(Supplied records)

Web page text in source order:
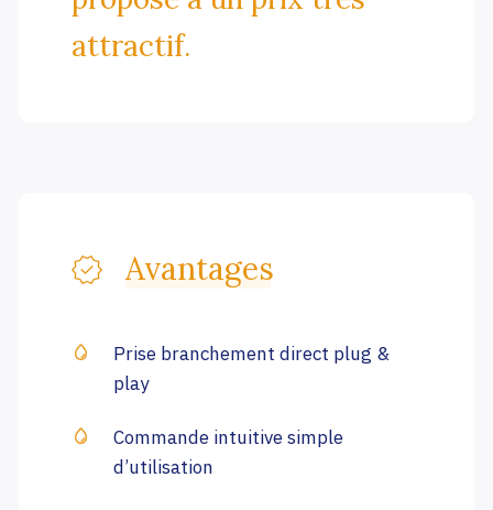
attractif.
Avantages
Prise branchement direct plug &
play
Commande intuitive simple
d’utilisation
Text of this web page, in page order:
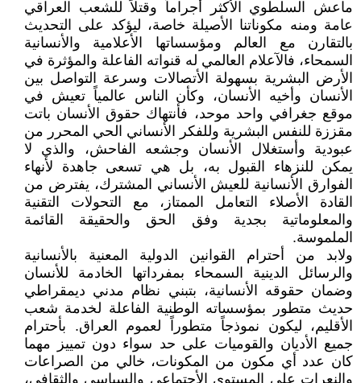
ماعش السلطوي الأكثر أجراماً وقتلاً للشعب العراقي
عامة ومنه مكوناتنا الأصيلة خاصة، ليؤكد على التحديث
بالتقارن مع العالم ومؤسساتها الأعلامية والأنسانية
السمحاء، فالآعلام العالمي له قنواته الفاعلة والمؤثرة في
الأرض البشرية بسهولة الأتصالات وسرعة التواصل بين
الأنسان وأخيه الأنسان، وكأن الناس عالمياً تعيش في
موقع جغرافي واحد موحد، فأنتهاك حقوق الأنسان باتت
مقززة للنفس البشرية وللفكر الأنساني الحي المحرر من
عبودية وأستغلال الأنسان وجشعه الفاحش، والذي لا
يمكن للنزهاء القبول به، بل هي تسعى جاهدة لأنهاء
الفوارق الأنسانية للعيش الأنساني المشترك، يفترض من
القادة الأصلاء التعامل الممتاز، مع التحولات التقنية
والمعلوماتية بجدية وفق الحق والحقيقة القائمة
الملموسة.
ولابد من أحترام القوانين الدولية المعنية بالأنسانية
والرسائل الدينية السمحاء بمفرداتها الخادمة للأنسان
وضمان حقوقه الأنسانية، بتبني نظام مدني ديمقراطي
حديث متطور بمؤسساته الوطنية الفاعلة لخدمة شعب
الأقليم، ليكون نموذجاً متطوراً لعموم العراق. بأحترام
جميع الأديان والقوميات على حد سواء دون تمييز مهما
كان عدد أي مكون من المكونات، خالي من الصراعات
والنعرات على المستوى الأجتماعي والسياسي والثقافي،
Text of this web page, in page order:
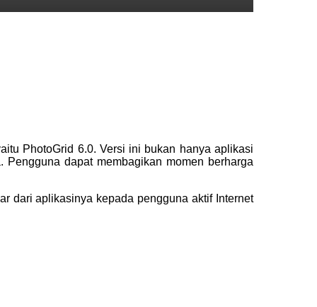
PhotoGrid 6.0. Versi ini bukan hanya aplikasi
dapat membagikan momen berharga
dari aplikasinya kepada pengguna aktif Internet

(End Supplied records)

Say how many lines of the data hold the string "البشرية". Reply with the number alone.

Answer area
2